People still play it. And sometimes, they win.
Except in the state of Illinois, the winners don't get paid.
Danny Chasteen and his girlfriend, Susan Rick, thought they had gotten their big break last month when Chasteen won $250,000 from the Illinois Lottery. Instead, they got an IOU.
The Chicago Tribune reported that disbursements of Illinois Lottery winnings of more than $25,000 have been halted because the state doesn't have a budget.
Under state law, checks for such winnings must be cut by the state comptroller's office and, since lawmakers have yet to approve a budget, the office cannot release those funds, the newspaper said.
But you can bet your bottom dollar the state is still collecting money, budget or no budget. Just try telling them you can't pay your taxes because you haven't adopted a household budget yet. I'm sure they'll be extra sympathetic.

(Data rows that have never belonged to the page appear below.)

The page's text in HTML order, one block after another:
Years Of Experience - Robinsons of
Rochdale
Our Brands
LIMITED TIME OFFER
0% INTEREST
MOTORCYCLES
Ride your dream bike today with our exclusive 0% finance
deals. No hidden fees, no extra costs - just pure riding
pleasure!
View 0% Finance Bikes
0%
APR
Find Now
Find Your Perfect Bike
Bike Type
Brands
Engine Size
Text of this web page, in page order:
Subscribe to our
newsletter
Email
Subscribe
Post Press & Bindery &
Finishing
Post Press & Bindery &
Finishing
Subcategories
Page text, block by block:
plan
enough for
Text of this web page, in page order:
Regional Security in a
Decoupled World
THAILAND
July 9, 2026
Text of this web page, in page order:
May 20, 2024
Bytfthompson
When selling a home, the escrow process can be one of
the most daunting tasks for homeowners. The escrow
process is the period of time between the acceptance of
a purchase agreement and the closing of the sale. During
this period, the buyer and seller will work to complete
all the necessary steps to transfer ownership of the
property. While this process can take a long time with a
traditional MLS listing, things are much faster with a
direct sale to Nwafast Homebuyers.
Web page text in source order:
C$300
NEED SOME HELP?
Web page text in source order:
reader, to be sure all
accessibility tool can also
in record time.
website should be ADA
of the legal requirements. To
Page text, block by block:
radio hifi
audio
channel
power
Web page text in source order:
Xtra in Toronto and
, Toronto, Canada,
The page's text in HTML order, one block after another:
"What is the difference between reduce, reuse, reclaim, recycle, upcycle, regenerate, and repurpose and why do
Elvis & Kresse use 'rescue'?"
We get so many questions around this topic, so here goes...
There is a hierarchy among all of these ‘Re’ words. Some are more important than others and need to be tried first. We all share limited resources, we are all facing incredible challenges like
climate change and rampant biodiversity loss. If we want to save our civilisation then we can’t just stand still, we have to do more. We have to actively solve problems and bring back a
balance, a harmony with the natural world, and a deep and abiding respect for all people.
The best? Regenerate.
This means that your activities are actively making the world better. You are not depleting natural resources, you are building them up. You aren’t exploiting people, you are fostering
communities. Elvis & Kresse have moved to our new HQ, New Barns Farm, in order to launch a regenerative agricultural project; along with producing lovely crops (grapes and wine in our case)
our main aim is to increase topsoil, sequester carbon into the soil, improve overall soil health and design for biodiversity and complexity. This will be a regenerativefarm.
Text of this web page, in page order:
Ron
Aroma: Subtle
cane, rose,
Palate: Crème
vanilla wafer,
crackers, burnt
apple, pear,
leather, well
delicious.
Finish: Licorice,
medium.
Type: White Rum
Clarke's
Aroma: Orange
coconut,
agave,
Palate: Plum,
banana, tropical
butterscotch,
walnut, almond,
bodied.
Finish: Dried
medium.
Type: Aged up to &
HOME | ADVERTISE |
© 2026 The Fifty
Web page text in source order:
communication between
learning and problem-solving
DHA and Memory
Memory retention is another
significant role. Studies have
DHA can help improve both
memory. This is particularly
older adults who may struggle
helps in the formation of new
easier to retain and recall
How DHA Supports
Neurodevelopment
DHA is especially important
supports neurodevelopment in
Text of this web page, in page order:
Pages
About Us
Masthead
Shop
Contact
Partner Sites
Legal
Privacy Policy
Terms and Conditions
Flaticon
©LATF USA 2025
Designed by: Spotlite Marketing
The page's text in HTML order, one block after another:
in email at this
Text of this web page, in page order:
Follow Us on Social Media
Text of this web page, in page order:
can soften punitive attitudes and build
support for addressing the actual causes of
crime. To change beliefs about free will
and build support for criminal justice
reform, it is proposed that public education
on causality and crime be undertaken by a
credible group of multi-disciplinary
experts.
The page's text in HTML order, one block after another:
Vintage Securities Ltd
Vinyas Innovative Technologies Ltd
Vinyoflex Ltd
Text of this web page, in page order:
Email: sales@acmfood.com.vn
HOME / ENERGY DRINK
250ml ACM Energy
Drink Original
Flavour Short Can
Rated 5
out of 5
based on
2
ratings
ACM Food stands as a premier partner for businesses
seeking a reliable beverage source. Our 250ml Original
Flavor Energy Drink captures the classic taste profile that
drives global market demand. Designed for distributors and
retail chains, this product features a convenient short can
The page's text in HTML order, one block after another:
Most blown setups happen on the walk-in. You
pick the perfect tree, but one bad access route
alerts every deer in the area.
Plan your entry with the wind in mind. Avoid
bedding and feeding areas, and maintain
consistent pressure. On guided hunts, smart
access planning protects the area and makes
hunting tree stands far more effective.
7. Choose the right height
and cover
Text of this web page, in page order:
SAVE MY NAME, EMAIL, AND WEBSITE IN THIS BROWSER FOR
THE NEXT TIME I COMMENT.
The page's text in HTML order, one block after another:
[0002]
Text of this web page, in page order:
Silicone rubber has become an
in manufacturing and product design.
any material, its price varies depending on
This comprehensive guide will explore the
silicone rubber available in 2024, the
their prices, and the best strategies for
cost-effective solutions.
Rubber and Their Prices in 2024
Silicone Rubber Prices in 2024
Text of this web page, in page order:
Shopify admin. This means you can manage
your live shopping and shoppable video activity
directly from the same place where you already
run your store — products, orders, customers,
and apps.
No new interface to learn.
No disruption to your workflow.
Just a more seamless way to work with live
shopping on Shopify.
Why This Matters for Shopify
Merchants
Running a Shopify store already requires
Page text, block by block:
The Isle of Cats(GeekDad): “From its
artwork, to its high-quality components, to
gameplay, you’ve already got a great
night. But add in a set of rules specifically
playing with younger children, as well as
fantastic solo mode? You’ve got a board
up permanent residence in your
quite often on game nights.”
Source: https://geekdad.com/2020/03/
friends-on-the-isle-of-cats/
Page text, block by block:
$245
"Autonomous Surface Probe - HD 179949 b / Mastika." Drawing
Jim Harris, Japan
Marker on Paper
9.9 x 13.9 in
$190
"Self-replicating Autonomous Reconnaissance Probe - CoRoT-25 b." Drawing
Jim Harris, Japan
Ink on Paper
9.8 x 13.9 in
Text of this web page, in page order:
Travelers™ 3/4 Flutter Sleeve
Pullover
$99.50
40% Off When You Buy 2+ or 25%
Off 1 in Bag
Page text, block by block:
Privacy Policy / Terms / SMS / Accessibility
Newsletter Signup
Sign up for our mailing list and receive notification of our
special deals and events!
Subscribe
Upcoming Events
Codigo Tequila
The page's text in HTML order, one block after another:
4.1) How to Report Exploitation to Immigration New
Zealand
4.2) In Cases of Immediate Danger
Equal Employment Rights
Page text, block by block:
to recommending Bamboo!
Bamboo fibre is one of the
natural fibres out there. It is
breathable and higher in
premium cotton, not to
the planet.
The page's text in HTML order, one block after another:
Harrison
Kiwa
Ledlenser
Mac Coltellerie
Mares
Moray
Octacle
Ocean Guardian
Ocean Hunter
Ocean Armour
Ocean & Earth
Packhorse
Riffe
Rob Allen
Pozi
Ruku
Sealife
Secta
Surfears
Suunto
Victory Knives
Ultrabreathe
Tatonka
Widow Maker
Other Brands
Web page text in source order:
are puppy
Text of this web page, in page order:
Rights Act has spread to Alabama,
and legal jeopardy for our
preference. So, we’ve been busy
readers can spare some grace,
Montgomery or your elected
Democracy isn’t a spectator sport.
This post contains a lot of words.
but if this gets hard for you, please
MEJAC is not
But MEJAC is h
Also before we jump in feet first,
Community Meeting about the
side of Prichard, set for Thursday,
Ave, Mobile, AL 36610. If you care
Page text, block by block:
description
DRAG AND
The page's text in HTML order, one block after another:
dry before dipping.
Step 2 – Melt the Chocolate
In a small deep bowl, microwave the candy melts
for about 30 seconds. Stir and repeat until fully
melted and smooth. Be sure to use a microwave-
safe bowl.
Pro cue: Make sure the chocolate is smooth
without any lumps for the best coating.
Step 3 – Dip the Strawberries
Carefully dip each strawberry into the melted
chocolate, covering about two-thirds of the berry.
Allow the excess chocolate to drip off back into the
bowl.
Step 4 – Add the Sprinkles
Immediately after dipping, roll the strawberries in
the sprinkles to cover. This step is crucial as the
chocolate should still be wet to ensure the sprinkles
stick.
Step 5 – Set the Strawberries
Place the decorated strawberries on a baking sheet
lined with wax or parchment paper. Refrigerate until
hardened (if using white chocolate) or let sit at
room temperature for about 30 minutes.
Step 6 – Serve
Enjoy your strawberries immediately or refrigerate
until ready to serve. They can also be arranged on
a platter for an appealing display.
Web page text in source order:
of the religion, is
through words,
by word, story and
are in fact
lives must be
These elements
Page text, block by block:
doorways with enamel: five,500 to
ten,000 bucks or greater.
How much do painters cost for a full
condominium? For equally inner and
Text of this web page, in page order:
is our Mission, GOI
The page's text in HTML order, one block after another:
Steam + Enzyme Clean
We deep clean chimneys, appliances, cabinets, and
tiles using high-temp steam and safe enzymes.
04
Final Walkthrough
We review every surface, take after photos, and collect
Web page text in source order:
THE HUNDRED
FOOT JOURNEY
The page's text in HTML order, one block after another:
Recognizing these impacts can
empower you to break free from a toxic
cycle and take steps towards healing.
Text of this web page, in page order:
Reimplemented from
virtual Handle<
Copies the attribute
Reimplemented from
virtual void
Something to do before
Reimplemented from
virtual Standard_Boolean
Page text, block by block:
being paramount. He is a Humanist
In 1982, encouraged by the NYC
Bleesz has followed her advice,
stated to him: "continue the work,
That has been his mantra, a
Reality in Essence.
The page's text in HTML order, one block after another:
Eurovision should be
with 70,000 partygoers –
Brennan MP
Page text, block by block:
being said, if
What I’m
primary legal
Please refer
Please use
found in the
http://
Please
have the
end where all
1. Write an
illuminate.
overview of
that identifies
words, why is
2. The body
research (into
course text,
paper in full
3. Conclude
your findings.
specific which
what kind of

And here's another sure bet. Illinois is still paying government workers' salaries. And retired public employees' pension checks aren't being held either. Bureaucrats protect their own. It's you and me who they don't give a shit about.
So, why play the lottery if you're not gonna get paid? That's the big question!
... if the delays stretch on indefinitely, Smith said, word will spread — especially if it affects people who play regularly.
"If that news just continues to go viral, and it goes back to their neighborhoods and people are talking about it, I think it could have an impact," Smith said. "And even if it affects sales by a percent or two, that's bad for the lottery."
How bad? Total collapse of the whole blue-state social model bad.
Now, about the Illinois fiscal follies, this is only going to get worse, friends. Not only is Illinois a high-tax-and-even-higher-spending state, but its public employee pension obligations are completely unmanagable and the state is headed for either a default, a bankruptcy or a desperate plea for some sort of bailout. The slow budgeting process is part of the problem here too. It's not only lack of money. But it's not that hard to pass a budget when you know what you have to spend and you're willing to stick to it. Here in Michigan, Gov. Rick Snyder and the Republican legislature regularly pass budgets not just months ahead of time, but years ahead of time. Why can't they do that in Illinois? Because Republican Gov. Bruce Rauner is trying to bring fiscal sanity to the state and the Democrat legislature is resisting with all its might.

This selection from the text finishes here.